— Я же сказала «нет».
— Значит, лучше мне больше никогда тебя не беспокоить. — Он отдышался и говорил очень медленно.
— Тем самым ты избавился бы от раздражения.
— И ты. Ведь я, несомненно, раздражаю тебя, Илайива.
Последовало молчание. (При всей своей увлеченности я, конечно, поняла, что происходящее не для моих ушей, и была готова юркнуть в укрытие.)
— Собственно говоря, мое увольнение отменяется, — сказал он. — Завтра мне надлежит отправиться обратно. Как ты понимаешь, подобные действия сведены к минимуму, чтобы жители города не встревожились. Однако, полагаю, тебе известно, какая нам грозит опасность.
— Разумеется, — сказала она, — но если ты рассчитывал, что я положу тебя к себе в постель потому, что завтра ты можешь погибнуть, или потому, что днем позже враг, возможно, подойдет к городским воротам, то ты потерял всякий ум, Фенсер.
— Да, потерял, потерял из-за тебя. Но на это я не рассчитывал. Либо я тебе нужен, либо нет.
— Забудь обо мне, — сказала она, и в ее голосе прозвучала хрупкая легкость, какой мне не доводилось замечать прежде.
— Если ты так велишь.
— Я так велю.
— Значит, я позабуду о тебе, — внезапно в его голосе появилась театральность, он зазвучал проникновенно, словно Фенсер упивался болью. — И теперь я могу умереть.
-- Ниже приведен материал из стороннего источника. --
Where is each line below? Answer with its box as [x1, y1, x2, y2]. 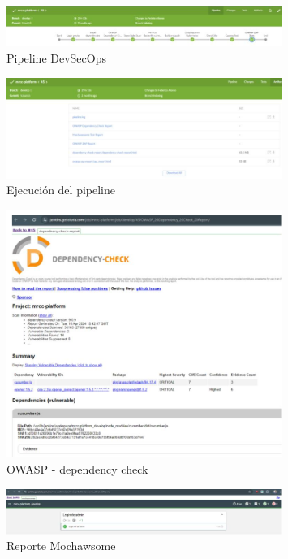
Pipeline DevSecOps [6, 49, 106, 66]
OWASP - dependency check [6, 460, 148, 477]
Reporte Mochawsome [6, 537, 116, 554]
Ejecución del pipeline [6, 181, 115, 198]
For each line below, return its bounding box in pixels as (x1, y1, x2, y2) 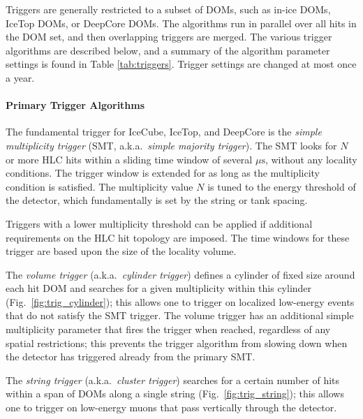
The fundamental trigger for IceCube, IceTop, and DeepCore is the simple (6, 124, 322, 139)
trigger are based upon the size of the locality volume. (6, 244, 237, 258)
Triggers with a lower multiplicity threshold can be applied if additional (6, 216, 313, 230)
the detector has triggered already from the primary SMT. (6, 349, 255, 364)
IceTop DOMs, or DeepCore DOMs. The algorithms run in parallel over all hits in (6, 15, 357, 30)
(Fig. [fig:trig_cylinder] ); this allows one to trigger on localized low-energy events (6, 294, 355, 309)
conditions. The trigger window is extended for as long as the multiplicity (6, 166, 320, 180)
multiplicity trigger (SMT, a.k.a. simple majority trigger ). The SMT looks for (6, 138, 337, 152)
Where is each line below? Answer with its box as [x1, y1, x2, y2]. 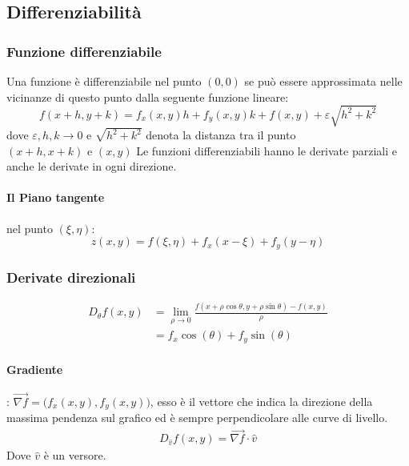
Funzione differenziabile [6, 41, 162, 61]
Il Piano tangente [6, 189, 105, 206]
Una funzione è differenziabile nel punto [6, 73, 202, 89]
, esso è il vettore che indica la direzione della [150, 392, 373, 409]
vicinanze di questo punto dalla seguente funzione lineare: [6, 88, 289, 105]
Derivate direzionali [6, 267, 136, 287]
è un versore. [43, 447, 106, 464]
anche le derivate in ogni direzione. [6, 158, 177, 175]
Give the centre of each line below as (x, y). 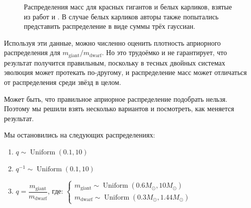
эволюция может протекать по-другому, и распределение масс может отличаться (125, 72)
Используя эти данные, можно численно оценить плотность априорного (113, 42)
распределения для (32, 52)
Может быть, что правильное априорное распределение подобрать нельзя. (116, 99)
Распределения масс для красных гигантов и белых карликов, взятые (128, 6)
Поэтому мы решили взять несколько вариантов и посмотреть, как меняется (119, 108)
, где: (55, 191)
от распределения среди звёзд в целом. (63, 82)
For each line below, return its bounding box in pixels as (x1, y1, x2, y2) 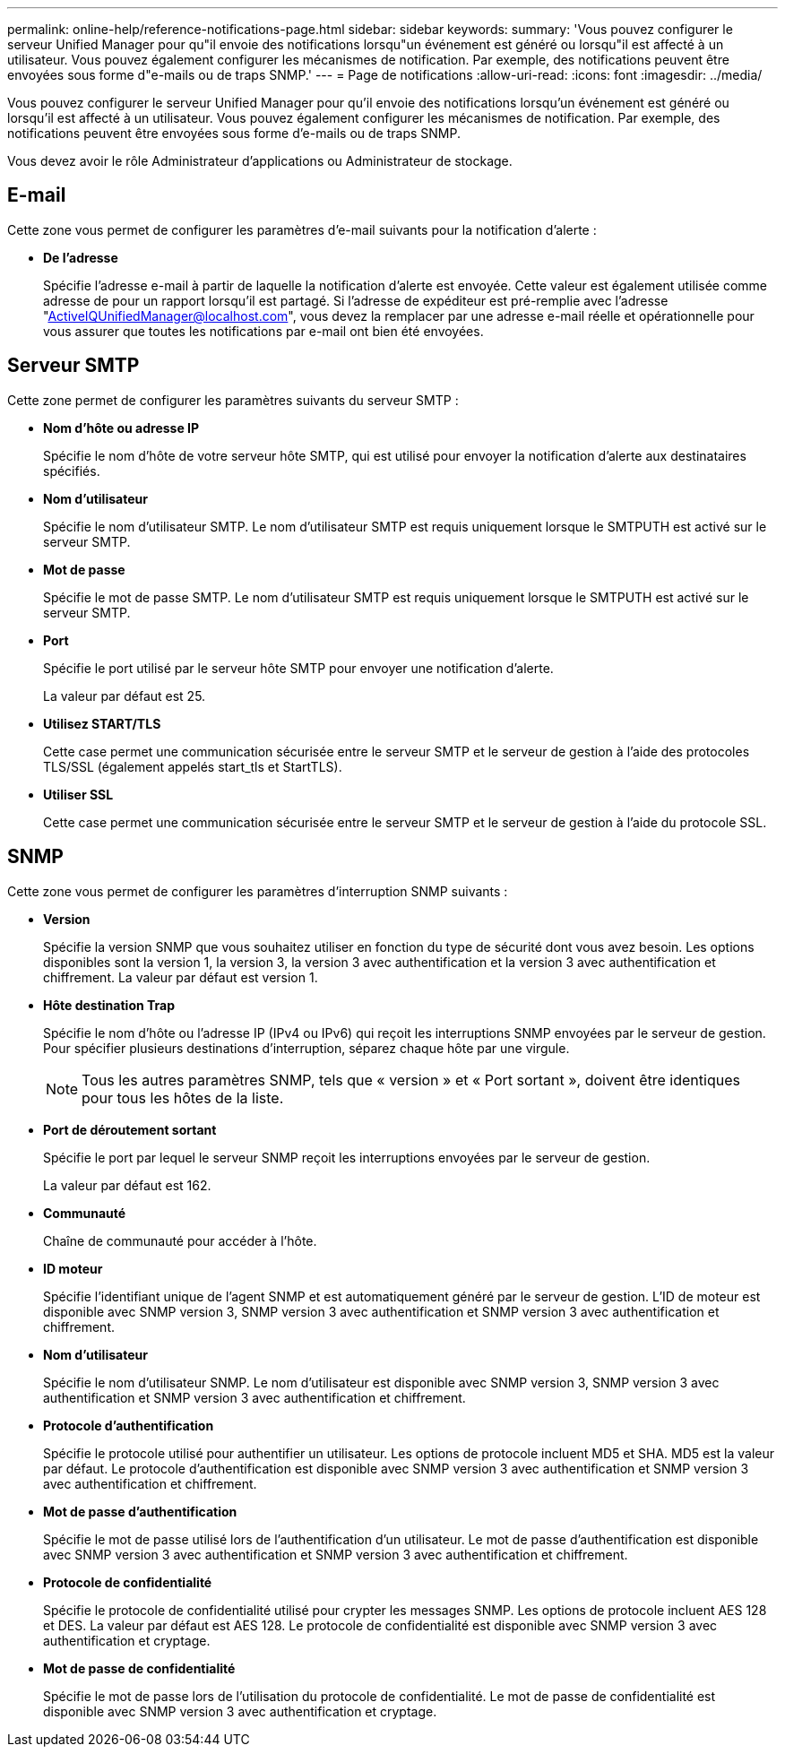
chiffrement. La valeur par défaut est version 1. (43, 969, 318, 985)
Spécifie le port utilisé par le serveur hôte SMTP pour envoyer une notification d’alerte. (43, 660, 554, 676)
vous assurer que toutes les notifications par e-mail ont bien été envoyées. (43, 323, 484, 339)
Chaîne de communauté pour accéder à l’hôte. (43, 1232, 317, 1249)
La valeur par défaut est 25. (43, 687, 206, 704)
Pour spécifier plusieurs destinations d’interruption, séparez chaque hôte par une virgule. (43, 1040, 570, 1056)
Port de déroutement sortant (43, 1121, 217, 1137)
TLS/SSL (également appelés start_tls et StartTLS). (43, 758, 342, 774)
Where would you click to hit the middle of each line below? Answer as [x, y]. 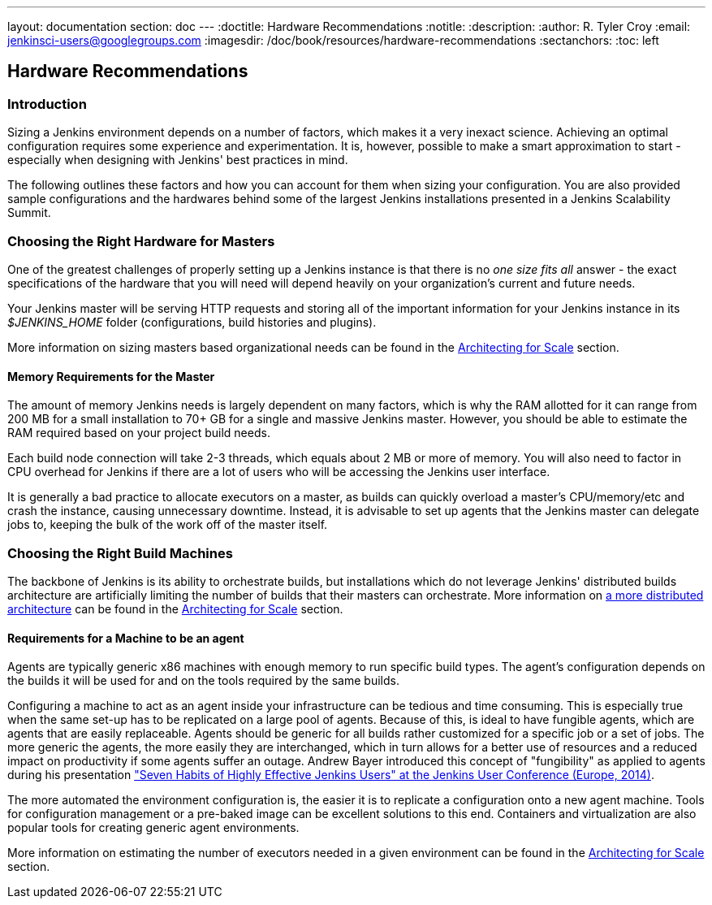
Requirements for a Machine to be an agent [126, 638]
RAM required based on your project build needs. [139, 433]
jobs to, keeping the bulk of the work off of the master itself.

Доброй ночи, жрица.
Я в изумлении слушала под дверью, а он, словно кот, сбежал по лестнице и выскочил из дома.
3Пришло письмо от мамы. Оно начиналось словами: «Дия, мой самый любимый горностай». От него мне захотелось плакать; я спала, положив его под подушку, а днем повсюду носила его с собой. Я перечитывала его не реже, чем дважды в час. Но письмо мало о чем мне поведало. Только о том, что она рядом с папой. Что (по ее словам) она скучает по мне. Что папа шлет мне поцелуи. Она описывала снега на дальней горе, по-весеннему одичалую речку, бурлившую в ущелье.